Historically, third parties have tended not to last in the US. They have generally been personality-driven (TR with Bull Moose, Wallace in '68, Perot in '92) rather than driven by policies or ideas. I believe the reasons are structural. The US isn't a parliamentary system, which means that we are voting for individuals and have the ability to choose divided government if we like. I believe the US's governmental structures, with many different levels of government, winner-take-all elections and (with the exception of the Presidency) a total lack of national voting, contributes to having a two-party system, with each party being a relatively big tent. [hey, no scoffing! it's true!]
This has advantages and disadvantages. The US's approach creates remarkable stability. The oldest political party in the world is the US Democratic party, which traces its origins back to Jefferson, and ultimately to the anti-federalists at the time of the founding. The Republican party is now over 150 years old, and were it not for the fact that the Whig party fell apart over slavery in the early 1850s (the Southern Whigs dropped out and the Northern Whigs became Republicans, on an anti-slavery free-labor free-market platform), we'd see the continuity from the Whigs to the Republicans. Now contrast this to the upheavals in France (now on its fifth republic, third since WWII), Italy (how many governments since WWII?), or Israel (where I believe no government has finished its term intact since the state was founded). Think of the hysteria after the last French election, when LePen came in second and qualified for a runoff with only 17% of the vote because the rest of the electorate fractured among 16 parties.
Having lots of parties is a recipe for political gridlock and instability - plus, it empowers the extremists. At least in the US we have two big-tent parties where at least people speak the same language and understand each other even if they disagree. Introduce more parties and you'll see a lot more single-issue politics, less inclination to compromise, and a lot more under-the-table political horse trading.

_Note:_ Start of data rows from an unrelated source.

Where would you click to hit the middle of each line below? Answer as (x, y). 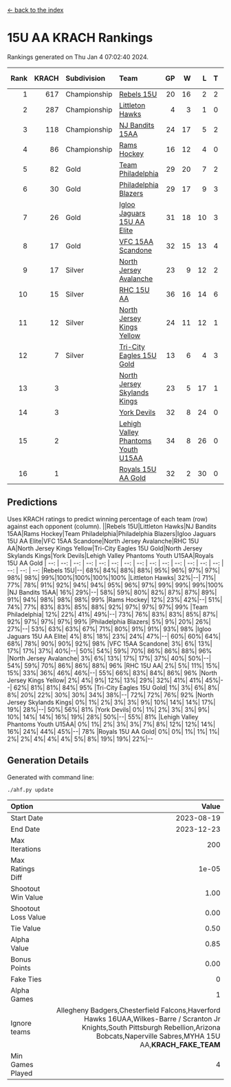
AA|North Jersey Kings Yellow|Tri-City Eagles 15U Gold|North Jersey (105, 548)
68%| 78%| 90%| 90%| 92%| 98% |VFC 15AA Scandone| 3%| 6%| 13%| (110, 644)
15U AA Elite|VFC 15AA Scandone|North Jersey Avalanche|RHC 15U (103, 541)
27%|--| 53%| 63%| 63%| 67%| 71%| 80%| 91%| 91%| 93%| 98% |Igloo (109, 629)
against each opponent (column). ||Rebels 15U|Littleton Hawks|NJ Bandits (112, 526)
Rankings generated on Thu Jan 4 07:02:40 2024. (78, 57)
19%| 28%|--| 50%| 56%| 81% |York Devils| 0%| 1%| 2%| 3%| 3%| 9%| (108, 709)
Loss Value (28, 917)
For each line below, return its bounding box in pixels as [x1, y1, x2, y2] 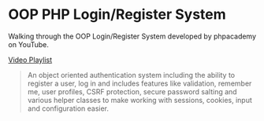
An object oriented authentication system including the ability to [27, 70, 236, 79]
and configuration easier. [27, 104, 109, 113]
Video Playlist [8, 55, 53, 64]
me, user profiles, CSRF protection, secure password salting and [27, 86, 238, 96]
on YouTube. [8, 39, 50, 49]
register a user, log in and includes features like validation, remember [27, 79, 252, 88]
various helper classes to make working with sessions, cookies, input [27, 95, 252, 104]
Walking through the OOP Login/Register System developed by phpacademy [8, 31, 257, 41]
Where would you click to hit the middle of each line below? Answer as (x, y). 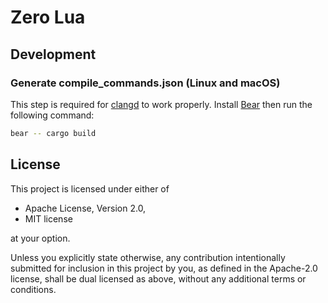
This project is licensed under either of (90, 188)
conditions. (33, 289)
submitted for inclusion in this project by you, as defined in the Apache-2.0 (164, 268)
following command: (52, 115)
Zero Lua (48, 17)
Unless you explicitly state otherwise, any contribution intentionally (148, 257)
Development (53, 54)
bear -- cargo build (53, 133)
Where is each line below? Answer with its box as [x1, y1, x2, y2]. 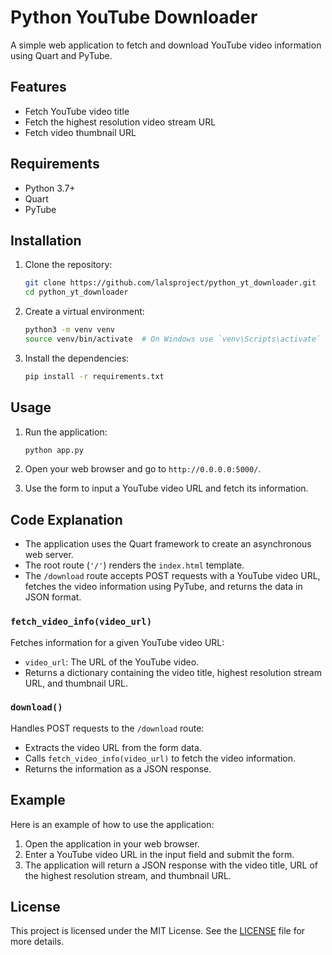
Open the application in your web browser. [24, 837, 200, 850]
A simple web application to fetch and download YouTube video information [10, 39, 322, 51]
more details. [10, 936, 65, 948]
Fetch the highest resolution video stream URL [24, 116, 217, 128]
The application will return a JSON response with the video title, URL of [24, 859, 319, 871]
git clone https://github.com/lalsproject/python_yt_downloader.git [24, 278, 317, 288]
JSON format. [24, 591, 82, 603]
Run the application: [24, 426, 108, 438]
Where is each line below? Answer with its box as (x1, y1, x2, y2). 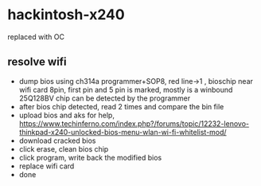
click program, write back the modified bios (18, 152, 162, 162)
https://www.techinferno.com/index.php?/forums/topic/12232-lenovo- (18, 118, 250, 129)
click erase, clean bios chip (18, 144, 109, 153)
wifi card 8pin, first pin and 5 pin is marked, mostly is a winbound (18, 85, 233, 94)
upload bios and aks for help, (18, 110, 115, 120)
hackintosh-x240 (7, 6, 125, 24)
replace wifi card (18, 161, 75, 171)
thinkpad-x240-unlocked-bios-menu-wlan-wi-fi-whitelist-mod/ (18, 127, 228, 137)
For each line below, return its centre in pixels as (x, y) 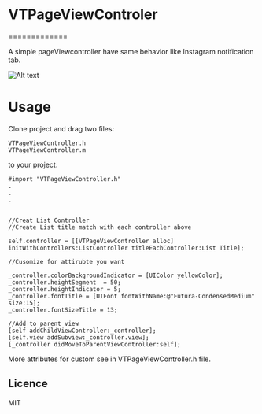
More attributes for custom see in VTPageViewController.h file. (109, 359)
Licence (28, 384)
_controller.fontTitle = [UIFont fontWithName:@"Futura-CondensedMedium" (132, 296)
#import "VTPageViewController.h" (65, 179)
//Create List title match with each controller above (100, 227)
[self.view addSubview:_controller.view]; (79, 337)
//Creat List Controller (49, 220)
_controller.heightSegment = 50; (65, 282)
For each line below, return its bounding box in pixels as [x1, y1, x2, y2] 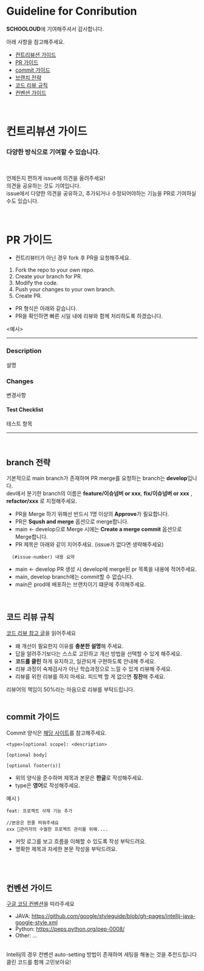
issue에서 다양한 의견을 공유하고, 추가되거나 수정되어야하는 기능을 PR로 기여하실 [6, 190, 197, 197]
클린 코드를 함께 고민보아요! [6, 958, 72, 966]
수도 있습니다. [6, 197, 39, 205]
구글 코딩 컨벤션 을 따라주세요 [6, 900, 75, 908]
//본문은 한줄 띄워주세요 [6, 819, 59, 826]
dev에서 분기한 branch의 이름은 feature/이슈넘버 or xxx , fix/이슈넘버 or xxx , [6, 489, 192, 497]
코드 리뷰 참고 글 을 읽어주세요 [6, 629, 76, 637]
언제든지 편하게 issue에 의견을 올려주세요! [6, 175, 106, 182]
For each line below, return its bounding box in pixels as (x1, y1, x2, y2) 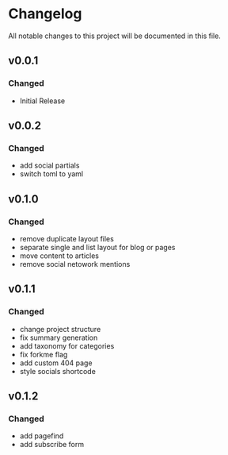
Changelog (8, 5, 82, 23)
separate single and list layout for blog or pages (19, 243, 176, 252)
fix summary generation (19, 333, 98, 342)
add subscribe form (19, 440, 85, 449)
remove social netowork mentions (19, 260, 131, 268)
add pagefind (19, 431, 64, 441)
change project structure (19, 324, 101, 334)
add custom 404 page (19, 358, 93, 368)
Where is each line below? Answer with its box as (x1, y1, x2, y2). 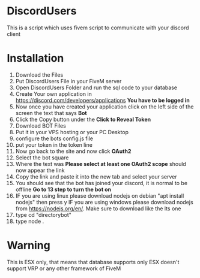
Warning (7, 238, 50, 252)
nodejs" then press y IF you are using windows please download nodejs (15, 198, 194, 206)
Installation (7, 52, 64, 65)
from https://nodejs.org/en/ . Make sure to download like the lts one (15, 205, 182, 212)
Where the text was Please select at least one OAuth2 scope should (15, 160, 187, 167)
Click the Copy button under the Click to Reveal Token (15, 116, 151, 123)
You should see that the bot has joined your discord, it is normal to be (15, 179, 188, 186)
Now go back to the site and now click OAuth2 (15, 147, 132, 155)
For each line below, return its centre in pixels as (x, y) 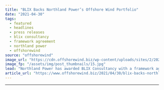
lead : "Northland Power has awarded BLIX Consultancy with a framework (79, 69)
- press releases (27, 32)
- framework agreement (32, 42)
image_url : (16, 60)
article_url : (18, 73)
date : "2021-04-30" (25, 14)
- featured (20, 23)
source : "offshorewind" (29, 55)
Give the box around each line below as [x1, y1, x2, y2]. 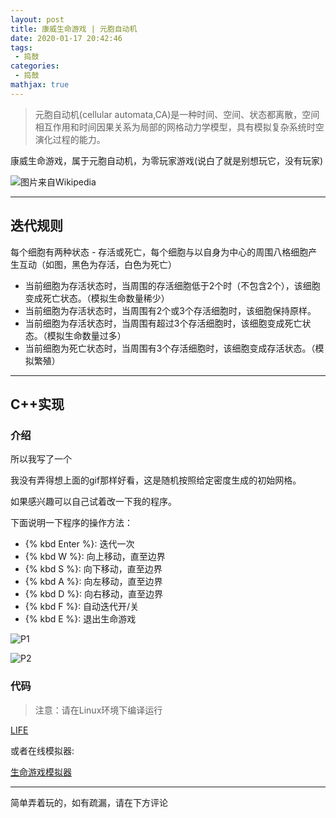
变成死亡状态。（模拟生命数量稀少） [24, 292, 170, 304]
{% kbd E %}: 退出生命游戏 [24, 613, 137, 625]
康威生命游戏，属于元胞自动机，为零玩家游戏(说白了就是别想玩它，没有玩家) [10, 154, 324, 166]
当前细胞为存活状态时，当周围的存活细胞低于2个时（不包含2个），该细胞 [24, 279, 321, 291]
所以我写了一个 [10, 453, 72, 465]
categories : [10, 61, 60, 71]
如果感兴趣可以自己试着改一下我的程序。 [10, 496, 177, 508]
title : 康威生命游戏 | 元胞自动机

Israel, for example, can't put stable governments together because something like 15 parties win seats. The biggest coalition partners have to "buy" enough seats from small parties to get a majority, and the small parties invariably have narrow agendas and big demands for patronage. That's what life looks like in a multiparty system. (The counter-example is the UK, which has had 3 parties for a while, but that seems to be the exception that proves the rule. And in recent decades the govt has always been Labour or Tories anyway).
Ultimately what we have in the US has evolved the way it has because it works, and has been proven to work quite well. It's not perfect, but what is?